TÜRKEI – ERKLÄRUNG DES ÖSTERREICHISCHEN PEN

Die Türkei ist von allen islamischen Ländern seit 1923 die einzige demokratische Nation, allerdings mit Einschränkungen. In einer der größten Flüchtlingskrisen seit dem 2. Weltkrieg gewährt die Türkei 2.9 Millionen Menschen aus Syrien Zuflucht, mehr als jedes andere Land. Das verdient unseren Respekt.

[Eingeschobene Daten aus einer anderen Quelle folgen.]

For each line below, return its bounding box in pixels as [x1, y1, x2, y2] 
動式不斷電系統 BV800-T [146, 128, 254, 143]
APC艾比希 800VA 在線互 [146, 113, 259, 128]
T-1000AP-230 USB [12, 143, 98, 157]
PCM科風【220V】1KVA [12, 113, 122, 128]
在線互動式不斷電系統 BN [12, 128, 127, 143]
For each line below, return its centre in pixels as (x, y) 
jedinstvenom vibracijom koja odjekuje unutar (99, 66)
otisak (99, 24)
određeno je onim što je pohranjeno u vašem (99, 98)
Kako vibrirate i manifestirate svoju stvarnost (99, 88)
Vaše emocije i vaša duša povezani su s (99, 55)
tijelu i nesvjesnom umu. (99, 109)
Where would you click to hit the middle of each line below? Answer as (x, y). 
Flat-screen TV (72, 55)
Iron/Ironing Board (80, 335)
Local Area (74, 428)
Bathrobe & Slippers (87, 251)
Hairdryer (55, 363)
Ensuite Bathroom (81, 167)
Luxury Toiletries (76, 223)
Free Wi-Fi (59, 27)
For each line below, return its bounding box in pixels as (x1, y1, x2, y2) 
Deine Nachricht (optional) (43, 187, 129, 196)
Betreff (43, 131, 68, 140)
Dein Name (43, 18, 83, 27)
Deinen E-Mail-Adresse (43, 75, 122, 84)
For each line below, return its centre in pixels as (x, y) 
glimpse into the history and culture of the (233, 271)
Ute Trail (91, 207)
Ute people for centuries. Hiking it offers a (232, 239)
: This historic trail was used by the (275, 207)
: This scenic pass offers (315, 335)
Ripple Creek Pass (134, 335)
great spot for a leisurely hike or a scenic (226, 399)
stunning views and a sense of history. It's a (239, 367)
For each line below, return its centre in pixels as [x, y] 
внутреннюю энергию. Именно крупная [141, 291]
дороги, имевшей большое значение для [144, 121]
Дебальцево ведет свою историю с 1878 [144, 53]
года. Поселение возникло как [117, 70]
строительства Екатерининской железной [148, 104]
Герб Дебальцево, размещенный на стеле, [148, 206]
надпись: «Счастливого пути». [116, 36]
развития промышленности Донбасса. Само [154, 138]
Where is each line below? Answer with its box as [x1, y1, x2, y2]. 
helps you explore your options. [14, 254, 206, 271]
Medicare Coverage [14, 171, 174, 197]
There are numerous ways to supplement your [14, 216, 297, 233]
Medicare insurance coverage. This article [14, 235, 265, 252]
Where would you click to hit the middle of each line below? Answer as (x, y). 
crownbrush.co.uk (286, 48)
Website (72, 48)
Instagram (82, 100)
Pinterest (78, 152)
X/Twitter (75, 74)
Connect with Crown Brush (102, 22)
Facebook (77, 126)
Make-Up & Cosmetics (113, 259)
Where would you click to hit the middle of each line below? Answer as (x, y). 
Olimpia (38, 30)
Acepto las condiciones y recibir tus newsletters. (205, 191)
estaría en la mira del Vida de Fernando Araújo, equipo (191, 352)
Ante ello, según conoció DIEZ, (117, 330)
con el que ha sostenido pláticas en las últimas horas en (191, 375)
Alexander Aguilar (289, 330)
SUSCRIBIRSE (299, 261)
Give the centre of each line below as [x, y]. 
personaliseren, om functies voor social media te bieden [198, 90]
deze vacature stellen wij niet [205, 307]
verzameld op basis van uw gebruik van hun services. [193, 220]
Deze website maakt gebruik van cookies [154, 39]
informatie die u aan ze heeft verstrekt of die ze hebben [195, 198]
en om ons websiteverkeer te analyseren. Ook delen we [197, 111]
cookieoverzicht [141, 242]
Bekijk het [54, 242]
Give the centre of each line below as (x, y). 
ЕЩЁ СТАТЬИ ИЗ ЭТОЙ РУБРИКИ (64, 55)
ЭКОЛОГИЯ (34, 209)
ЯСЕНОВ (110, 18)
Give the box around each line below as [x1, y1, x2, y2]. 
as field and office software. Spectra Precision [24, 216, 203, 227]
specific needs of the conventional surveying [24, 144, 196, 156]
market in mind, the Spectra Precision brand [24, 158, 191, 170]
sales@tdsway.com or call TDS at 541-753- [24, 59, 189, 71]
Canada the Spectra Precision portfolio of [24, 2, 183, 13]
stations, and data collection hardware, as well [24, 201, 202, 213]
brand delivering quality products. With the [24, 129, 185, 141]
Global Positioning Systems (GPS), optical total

Seit dem Putschversuch am 15. Juli 2016 wird die Türkei autoritär regiert. 90.000 Staatsbedienstete wurden ohne Rechtsgrundlage entlassen, über 40.000 Menschen inhaftiert. Soeben berichtet der Flüchtlingskommissar der UN von dem skandalösen Verstoß gegen die Menschenrechte, dass 350.000 – 500.000 Menschen zwischen Juli 2015 und Dezember 2016, überwiegend Kurden, aus ihren Wohngebieten vertrieben wurden und dabei 2000 Menschen zu Tode kamen. Die Presse- und Meinungsfreiheit im Land ist massiv eingeschränkt. 186 Presseorgane und Websites wurden verboten, über 800 Presseausweise eingezogen, die Berichterstattung aus dem Kurdengebiet im Südosten unterliegt massiven Einschränkungen, einige ausländische Korrespondenten wurden ausgewiesen. Die Zahl der inhaftierten Journalisten und Schriftsteller ist auf über 150 angewachsen. Im Demokratie-Index der Zeitschrift The Economist aus dem Jahre 2016 nimmt die Türkei inzwischen von 167 Ländern (Schlusslicht: Nordkorea) den beschämenden Platz 97 ein. Auf der Liste der Pressefreiheit von Reporter ohne Grenzen wird der Türkei Platz 151 von 180 Ländern angewiesen.

Der Österreichische PEN und sein Writers-in-Prison-Komitee fordern von der türkischen Regierung die unverzügliche Freilassung aller Journalisten und Schriftsteller, die Aufhebung des Verbots von Presseorganen und die volle Wiederherstellung der Meinungs- und Pressefreiheit sowie die Wiederherstellung der Unabhängigkeit der Justiz.

Der Vorschlag der österreichischen Bundesregierung, die Beitrittsverhandlungen der Türkei mit der EU auf Eis zu legen, greift im „Kern“ zu „Kurz“ und ist eine populistische Effekthascherei. Der Österreichische PEN verlangt eine Fortsetzung des Dialogs über die Beitrittsverhandlungen, gerade auch, um wegen der besorgniserregenden Einschränkung der Menschenrechte ein wirksames Gesprächsforum zu erhalten.

Wir appellieren an unsere Mitbürger, die in der Türkei wahlberechtigt sind, in dem Referendum am 16. April 2017 dem Versuch der Selbstermächtigung zu einem die Gewaltenteilung zerstörenden Präsidialsystem eine klare Absage zu erteilen. Sie sollten verhindern, dass Recep Tayyip Erdoğan zum Totengräber der türkischen Demokratie werden kann.